Nelle cause a carattere pecuniario è dato ricorso in materia civile al Tribunale federale,  1000 Losanna 14, entro 30 giorni dalla notificazione del testo integrale della decisione (art. 100 cpv. 1 LTF), se il valore litigioso ammonta a fr. 15'000.- nelle vertenze in materia di diritto del lavoro e di locazione e a fr. 30'000.- negli altri casi; per valori inferiori il ricorso è ammissibile se la controversia concerne una questione di diritto di importanza fondamentale o se una legge federale prescrive un’istanza cantonale unica (art. 74 cpv. 2 LTF). Il ricorso è ammissibile contro le decisioni che pongono fine al procedimento (art. 90 LTF).

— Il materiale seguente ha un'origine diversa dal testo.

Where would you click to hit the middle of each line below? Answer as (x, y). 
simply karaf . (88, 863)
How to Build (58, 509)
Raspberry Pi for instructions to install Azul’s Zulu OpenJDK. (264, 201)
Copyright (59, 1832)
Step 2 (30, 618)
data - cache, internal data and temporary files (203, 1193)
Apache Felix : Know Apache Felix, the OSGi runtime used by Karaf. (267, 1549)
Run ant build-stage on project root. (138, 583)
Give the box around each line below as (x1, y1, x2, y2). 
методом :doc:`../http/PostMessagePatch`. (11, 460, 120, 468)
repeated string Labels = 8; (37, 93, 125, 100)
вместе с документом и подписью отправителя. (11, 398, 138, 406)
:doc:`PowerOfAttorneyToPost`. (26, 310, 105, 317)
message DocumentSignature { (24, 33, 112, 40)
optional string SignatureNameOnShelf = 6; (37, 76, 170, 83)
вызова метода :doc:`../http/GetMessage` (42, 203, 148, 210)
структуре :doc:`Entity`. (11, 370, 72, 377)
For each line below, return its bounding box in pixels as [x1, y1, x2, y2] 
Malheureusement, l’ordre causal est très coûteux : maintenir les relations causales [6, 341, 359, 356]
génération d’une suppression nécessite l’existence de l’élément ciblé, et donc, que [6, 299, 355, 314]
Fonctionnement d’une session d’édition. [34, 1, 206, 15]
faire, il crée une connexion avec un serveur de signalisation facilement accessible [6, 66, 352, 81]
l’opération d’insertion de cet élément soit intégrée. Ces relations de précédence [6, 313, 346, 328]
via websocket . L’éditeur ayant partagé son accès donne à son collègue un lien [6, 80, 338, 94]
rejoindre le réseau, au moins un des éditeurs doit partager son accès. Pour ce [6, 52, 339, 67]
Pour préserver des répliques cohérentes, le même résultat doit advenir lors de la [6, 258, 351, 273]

Esso è pure ammissibile contro una decisione che concerne soltanto talune conclusioni, se queste possono essere giudicate indipendentemente dalle altre, o che pone fine al procedimento soltanto per una parte dei litisconsorti (art. 91 LTF), oppure ancora contro decisioni pregiudiziali e incidentali notificate separatamente e concernenti la competenza o domande di ricusazione (art. 92 cpv. 1 LTF). In presenza di altre decisioni pregiudiziali o incidentali, il ricorso è ammissibile solo se le stesse possono causare un pregiudizio irreparabile o se l’accoglimento del ricorso comporterebbe immediatamente una decisione finale consentendo di evitare una procedura probatoria defatigante o dispendiosa (art. 93 LTF). Qualora non sia dato il ricorso in materia civile è possibile proporre negli stessi termini ricorso sussidiario in materia costituzionale (art. 113, 117 LTF).  La parte che intende impugnare una decisione sia con un ricorso ordinario sia con un ricorso in materia costituzionale deve presentare entrambi i ricorsi con una sola e medesima istanza (art. 119 LTF).